Anyway… I was introduced to Alex Jones the way everyone should be introduced to Alex Jones, drunk in a dorm room in college with the following disclaimer from my even more drunk roommate: “This guy’s crazy, bro.” Yes. He. Is.

Alex Jones believes the government uses chemicals to create gay people, Hillary Clinton and Barack Obama are demons, and he’s a bully. That’s just tipping the iceberg on the absurdity this walking tabloid has spewed and become a millionaire from. If the majority of people realized he was just a new media version of the National Enquirer and enjoyed him solely for the entertainment value, well, nothing wrong with that. But people actually take this guy seriously.

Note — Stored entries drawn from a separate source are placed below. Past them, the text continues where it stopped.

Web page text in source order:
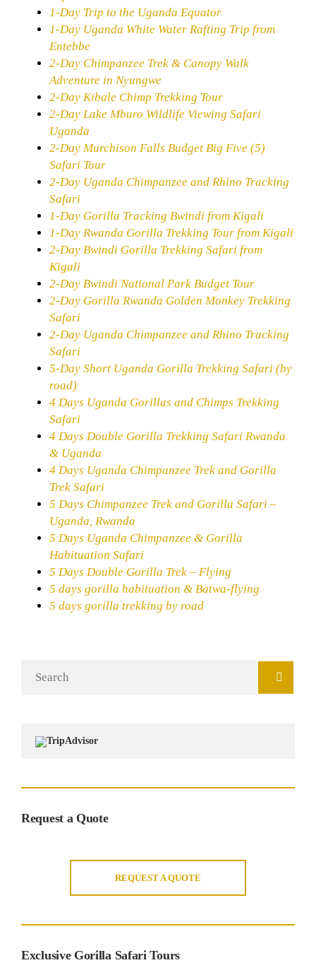
1-Day Trip to the Uganda Equator
1-Day Uganda White Water Rafting Trip from
Entebbe
2-Day Chimpanzee Trek & Canopy Walk
Adventure in Nyungwe
2-Day Kibale Chimp Trekking Tour
2-Day Lake Mburo Wildlife Viewing Safari
Uganda
2-Day Murchison Falls Budget Big Five (5)
Safari Tour
2-Day Uganda Chimpanzee and Rhino Tracking
Safari
1-Day Gorilla Tracking Bwindi from Kigali
1-Day Rwanda Gorilla Trekking Tour from Kigali
2-Day Bwindi Gorilla Trekking Safari from
Kigali
2-Day Bwindi National Park Budget Tour
2-Day Gorilla Rwanda Golden Monkey Trekking
Safari
2-Day Uganda Chimpanzee and Rhino Tracking
Safari
5-Day Short Uganda Gorilla Trekking Safari (by
road)
4 Days Uganda Gorillas and Chimps Trekking
Safari
4 Days Double Gorilla Trekking Safari Rwanda
& Uganda
4 Days Uganda Chimpanzee Trek and Gorilla
Trek Safari
5 Days Chimpanzee Trek and Gorilla Safari –
Uganda, Rwanda
5 Days Uganda Chimpanzee & Gorilla
Habituation Safari
5 Days Double Gorilla Trek – Flying
5 days gorilla habituation & Batwa-flying
5 days gorilla trekking by road
for:
Request a Quote
REQUEST A QUOTE
Exclusive Gorilla Safari Tours
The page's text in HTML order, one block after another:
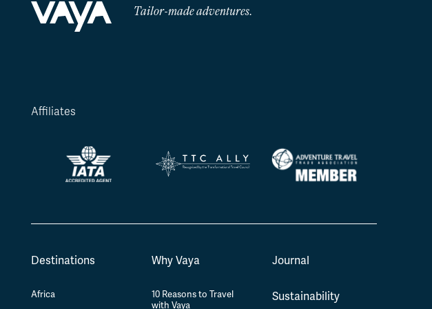
Tailor-made adventures.
Affiliates
Destinations
Africa
Why Vaya
10 Reasons to Travel
with Vaya
Journal
Sustainability
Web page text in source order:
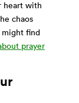
heart with
chaos
might find
prayer
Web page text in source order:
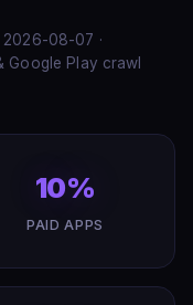
2026-08-07 ·
Google Play crawl
10%
PAID APPS
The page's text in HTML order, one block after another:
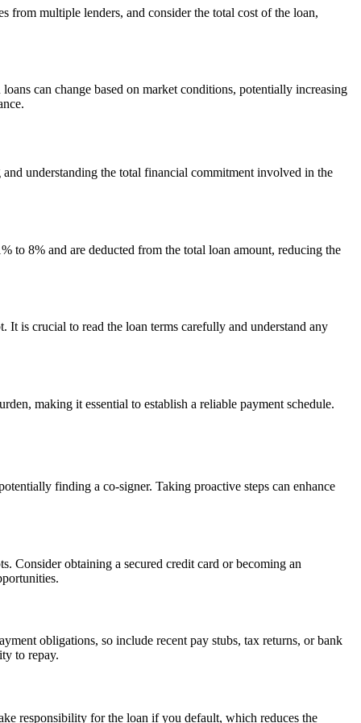
from multiple lenders, and consider the total cost of the loan,
can change based on market conditions, potentially increasing
understanding the total financial commitment involved in the
to 8% and are deducted from the total loan amount, reducing the
is crucial to read the loan terms carefully and understand any
making it essential to establish a reliable payment schedule.
finding a co-signer. Taking proactive steps can enhance
Consider obtaining a secured credit card or becoming an
obligations, so include recent pay stubs, tax returns, or bank
to repay.
responsibility for the loan if you default, which reduces the
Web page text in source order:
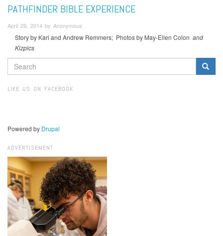
PATHFINDER BIBLE EXPERIENCE
April 29, 2014 by Anonymous
Story by Kari and Andrew Remmers; Photos by May-Ellen Colon and
Kizpics
SEARCH
FORM
LIKE US ON FACEBOOK
Powered by Drupal
ADVERTISEMENT
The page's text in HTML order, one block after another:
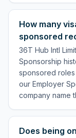
How many
sponsored
36T Hub Intl
Sponsorship
sponsored roles
our Employer
company name
Does being
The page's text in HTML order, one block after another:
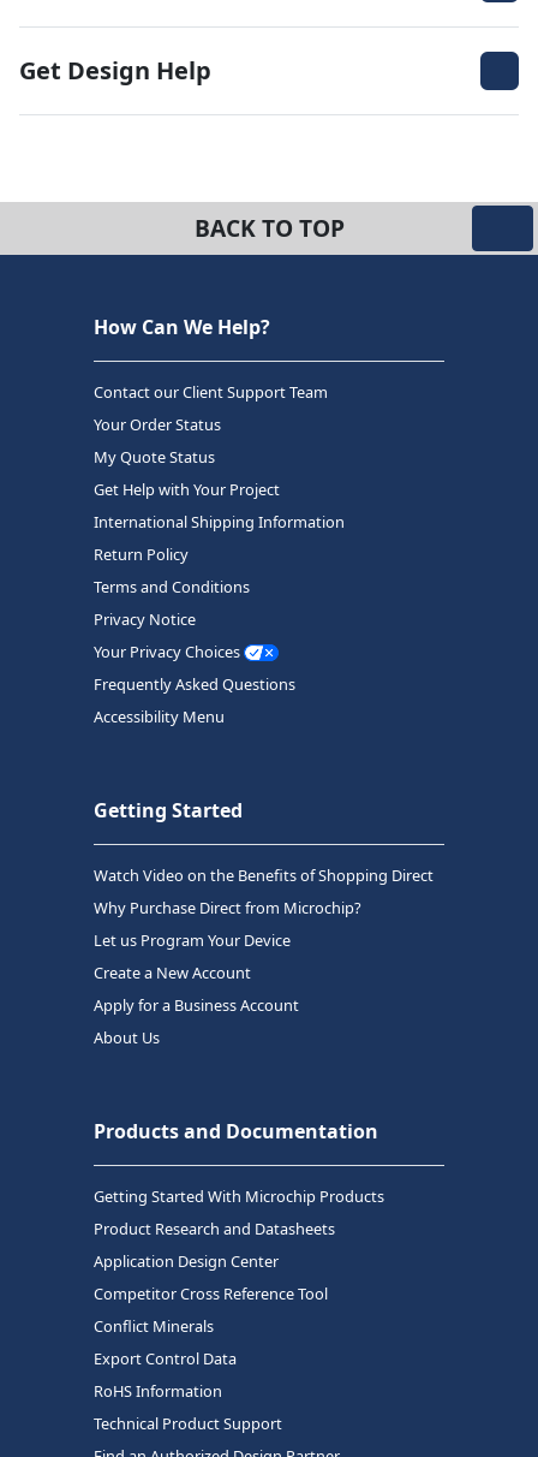
Get Design Help
BACK TO TOP
How Can We Help?
Contact our Client Support Team
Your Order Status
My Quote Status
Get Help with Your Project
International Shipping Information
Return Policy
Terms and Conditions
Privacy Notice
Your Privacy Choices
Frequently Asked Questions
Accessibility Menu
Getting Started
Watch Video on the Benefits of Shopping Direct
Why Purchase Direct from Microchip?
Let us Program Your Device
Create a New Account
Apply for a Business Account
About Us
Products and Documentation
Getting Started With Microchip Products
Product Research and Datasheets
Application Design Center
Competitor Cross Reference Tool
Conflict Minerals
Export Control Data
RoHS Information
Technical Product Support

PizzaGate anyone?

Jones’ latest outburst (I suppose we should say most noteworthy this week) is about how Obama is living in a bunker in Washington DC and he’s helping to sabotage Donald Trump and Vladimir Putin in an attempt to stop globalism.  Yes, really.  Check it out below.

In the bunker, Obama survives on a steady diet of unicorn meat and tiger’s blood. That last part I made up, but could you really tell?

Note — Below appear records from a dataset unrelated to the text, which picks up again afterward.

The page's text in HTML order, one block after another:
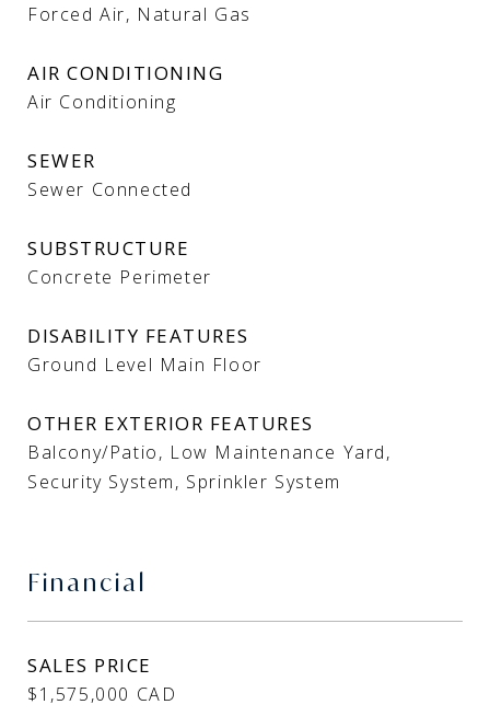
Forced Air, Natural Gas
AIR CONDITIONING
Air Conditioning
SEWER
Sewer Connected
SUBSTRUCTURE
Concrete Perimeter
DISABILITY FEATURES
Ground Level Main Floor
OTHER EXTERIOR FEATURES
Balcony/Patio, Low Maintenance Yard,
Security System, Sprinkler System
Financial
SALES PRICE
$1,575,000 CAD
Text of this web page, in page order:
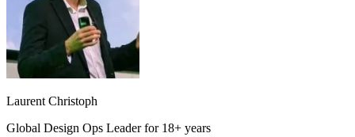
Laurent Christoph
Global Design Ops Leader for 18+ years
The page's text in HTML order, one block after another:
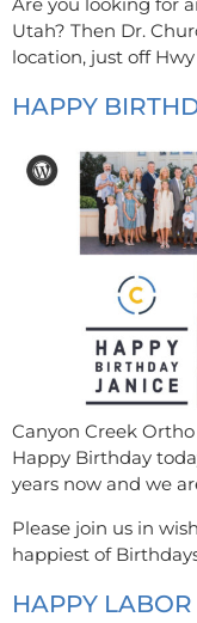
Utah? Then Dr.
location, just off
HAPPY
Canyon Creek
Happy Birthday
years now and we
Please join us in
happiest of
HAPPY
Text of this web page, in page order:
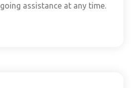
assistance at any time.
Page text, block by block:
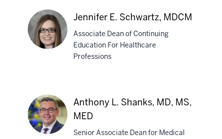
Debra
S.
Rusk,
MD
Schwartz,
MDCM
Jennifer E. Schwartz, MDCM
Associate Dean of Continuing
Education For Healthcare
Professions
Anthony L. Shanks, MD, MS,
MED
Senior Associate Dean for Medical
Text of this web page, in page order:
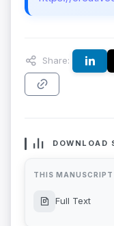
Share:
DOWNLOAD
THIS MANUSCRIPT
Full Text
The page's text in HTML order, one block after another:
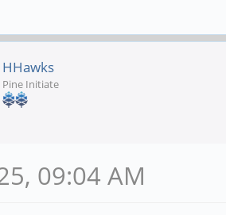
HHawks
Pine Initiate
09:04 AM
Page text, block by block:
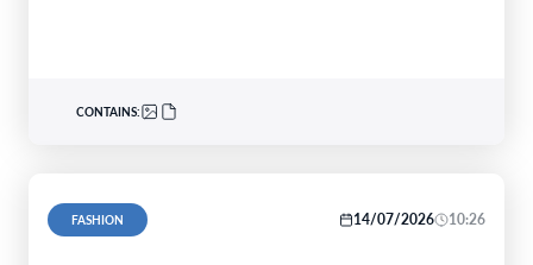
CONTAINS:
FASHION 14/07/2026 10:26
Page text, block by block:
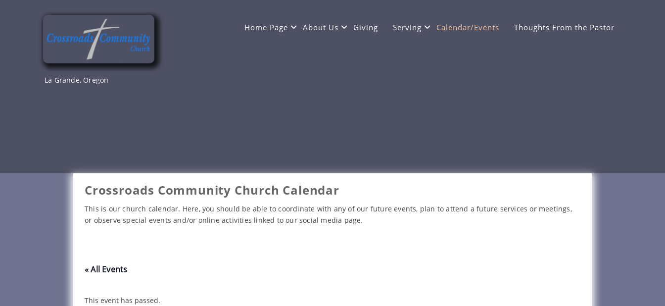
La Grande, Oregon
Home Page About Us Giving Serving Calendar/Events Thoughts From the Pastor
Crossroads Community Church Calendar
This is our church calendar. Here, you should be able to coordinate with any of our future events, plan to attend a future services or meetings,
or observe special events and/or online activities linked to our social media page.
« All Events
This event has passed.
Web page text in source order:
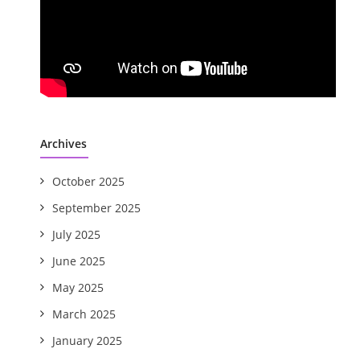
Archives
October 2025
September 2025
July 2025
June 2025
May 2025
March 2025
January 2025
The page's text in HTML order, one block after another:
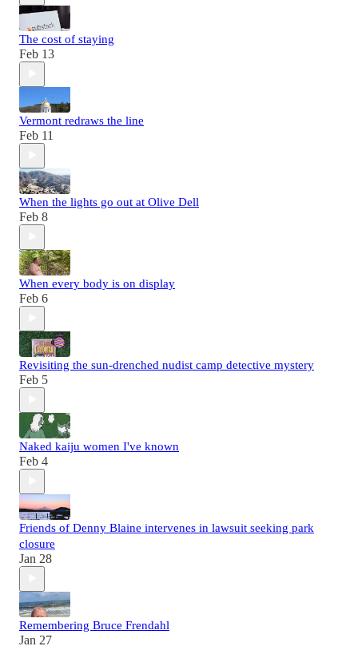
The cost of staying
Feb 13
Vermont redraws the line
Feb 11
When the lights go out at Olive Dell
Feb 8
When every body is on display
Feb 6
Revisiting the sun-drenched nudist camp detective mystery
Feb 5
Naked kaiju women I've known
Feb 4
Friends of Denny Blaine intervenes in lawsuit seeking park
closure
Jan 28
Remembering Bruce Frendahl
Jan 27
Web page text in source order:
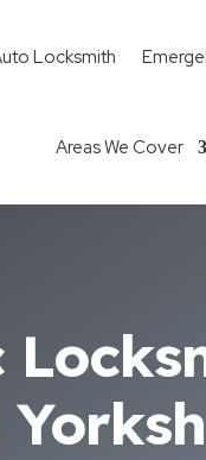
Locksmith
Areas We Cover
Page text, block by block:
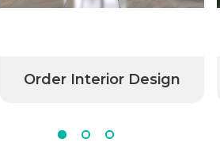
Order Interior Design

While there are plenty of alarms surrounding Michael Flynn’s resignation: This Administration’s relationship with the Intelligence Community, the way they’re conducting themselves…Basically, we’re living in a real-life James Bond movie, and like a James Bond film, there are plenty of bad guys and were not really sure who the good guys are or if there are any. Regardless, Alex Jones’ leap-of-faith narrative scratches beneath the surface of sanity before his face even gets red during the rant (A process that takes an estimated 5.7 seconds according to science, which Alex isn’t a fan of).

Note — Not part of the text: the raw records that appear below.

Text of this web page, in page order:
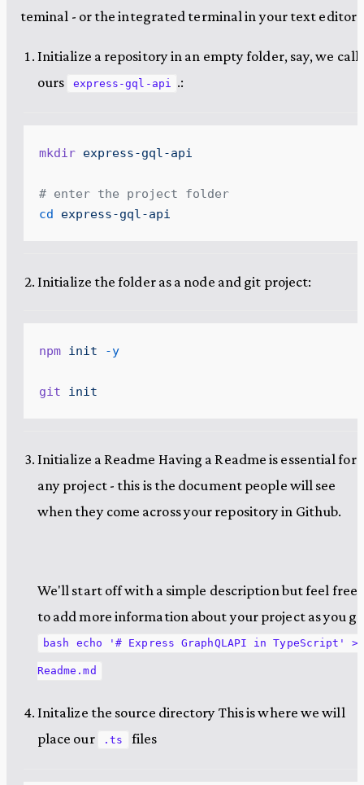
teminal - or the integrated terminal in your text editor.
Initialize a repository in an empty folder, say, we call
ours
express-gql-api .:
mkdir express-gql-api
# enter the project folder
cd express-gql-api
Initialize the folder as a node and git project:
npm init -y
git init
Initialize a Readme Having a Readme is essential for
any project - this is the document people will see
when they come across your repository in Github.
We'll start off with a simple description but feel free
to add more information about your project as you
bash echo '# Express GraphQLAPI in TypeScript' >
Readme.md
Initalize the source directory This is where we will
place our
.ts files
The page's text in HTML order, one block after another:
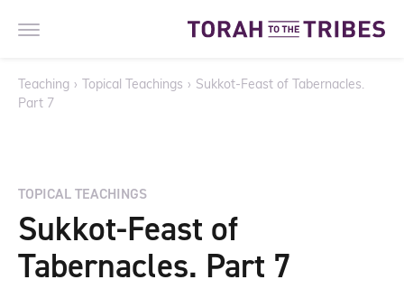
Teaching › Topical Teachings › Sukkot-Feast of Tabernacles.
Part 7
TOPICAL TEACHINGS
Sukkot-Feast of
Tabernacles. Part 7
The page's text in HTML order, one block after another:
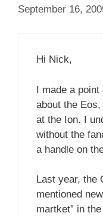
September 16,
Hi Nick,
I made a
about the
at the Ion. I
without the
a handle on
Last year, the
mentioned
martket” in
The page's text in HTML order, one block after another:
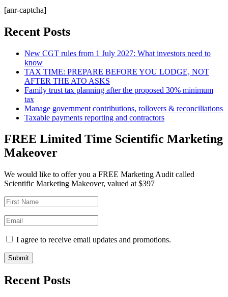
[anr-captcha]
Recent Posts
New CGT rules from 1 July 2027: What investors need to
know
TAX TIME: PREPARE BEFORE YOU LODGE, NOT
AFTER THE ATO ASKS
Family trust tax planning after the proposed 30% minimum
tax
Manage government contributions, rollovers & reconciliations
Taxable payments reporting and contractors
FREE Limited Time Scientific Marketing
Makeover
We would like to offer you a FREE Marketing Audit called
Scientific Marketing Makeover, valued at $397
I agree to receive email updates and promotions.
Submit
Recent Posts
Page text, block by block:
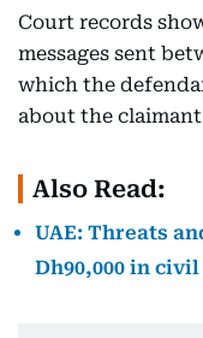
Court records
messages sent
which the
about the
Also Read:
UAE: Threats
Dh90,000 in
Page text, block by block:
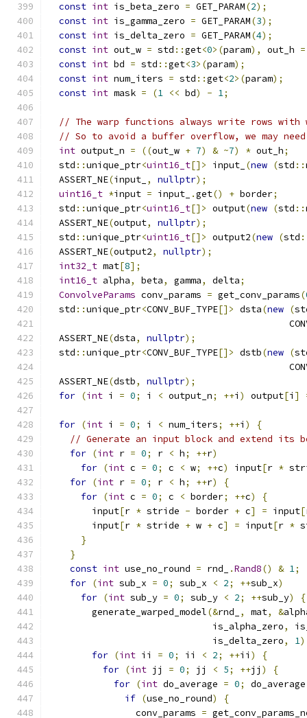
const int is_beta_zero = GET_PARAM(2);
const int is_gamma_zero = GET_PARAM(3);
const int is_delta_zero = GET_PARAM(4);
const int out_w = std ::get<0>(param), out_h =
const int bd = std ::get<3>(param);
const int num_iters = std ::get<2>(param);
const int mask = (1 << bd) - 1;
// The warp functions always write rows
// So to avoid a buffer overflow, we may
int output_n = ((out_w + 7) & ~7) * out_h;
  std
::unique_ptr<uint16_t[]> input_ (new (std ::
  ASSERT_NE
(input_ , nullptr);
uint16_t *input = input_ .get() + border;
  std
::unique_ptr<uint16_t[]> output(new (std ::
  ASSERT_NE
(output, nullptr);
  std
::unique_ptr<uint16_t[]> output2(new (std
  ASSERT_NE
(output2, nullptr);
int32_t mat[8];
int16_t alpha, beta, gamma, delta;
ConvolveParams conv_params = get_conv_params(
  std
::unique_ptr<CONV_BUF_TYPE[]> dsta(new (
  ASSERT_NE
(dsta, nullptr);
  std
::unique_ptr<CONV_BUF_TYPE[]> dstb(new (
  ASSERT_NE
(dstb, nullptr);
for (int i = 0; i < output_n; ++i ) output[i ]
for (int i = 0; i < num_iters; ++i )
{
// Generate an input block and extend its
for (int r = 0; r < h; ++r)
for (int c = 0; c < w; ++c) input[r *
for (int r = 0; r < h; ++r)
{
for (int c = 0; c < border; ++c)
{
        input
[r * stride - border + c] = input[
        input
[r * stride + w + c] = input[r *
}
}
const int use_no_round = rnd_ .Rand8() & 1;
for (int sub_x = 0; sub_x < 2; ++sub_x)
for (int sub_y = 0; sub_y < 2; ++sub_y)
{
        generate_warped_model
(&rnd_ , mat, &
                              is_alpha_zero
,
                              is_delta_zero
, 1
for (int ii = 0; ii < 2; ++ii )
{
for (int jj = 0; jj < 5; ++jj )
{
for (int do_average = 0;
if (use_no_round)
{
                conv_params
=
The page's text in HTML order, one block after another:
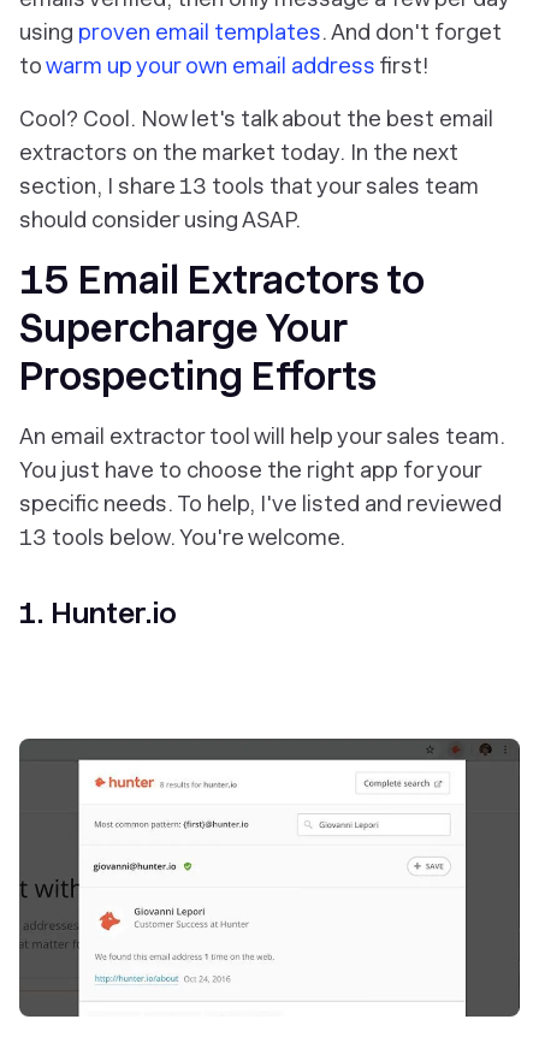
using proven email templates. And don't forget
towarm up your own email address first!
Cool? Cool. Now let's talk about the best email
extractors on the market today. In the next
section, I share 13 tools that your sales team
should consider using ASAP.
15 Email Extractors to
Supercharge Your
Prospecting Efforts
An email extractor tool will help your sales team.
You just have to choose the right app for your
specific needs. To help, I've listed and reviewed
13 tools below. You're welcome.
1. Hunter.io

However, for the first time, at least as long as I’ve been aware of the dribble this guy peddles, Alex Jones is aligned with the “powers that be.” The guy that propagates the ideas that the elite have it out for the rest of us, to the point where he became a millionaire himself, finds alignment with…Donald Trump. While I’m certainly not naïve enough to believe that the richest among us don’t corroborate, you mean to tell me there’s a big conspiracy complete with lizard people and nobody remembered to text Donald Trump? Nobody looped him in on that one? They thought the guy that pulled off a university scam, screwed over contractors and bounced back from multiple bankruptcies wouldn’t be able to handle news of an inside job or twelve? And now this altruistic outsider found his way to the Presidency, and he’s the first one to break through this rigged system? Please.

More likely, Alex Jones is a babbling sycophant who, for the first time in his career he is legitimized by the White House because we have a “Not-A-President” that is, terrifyingly, too pathologically self-involved to notice.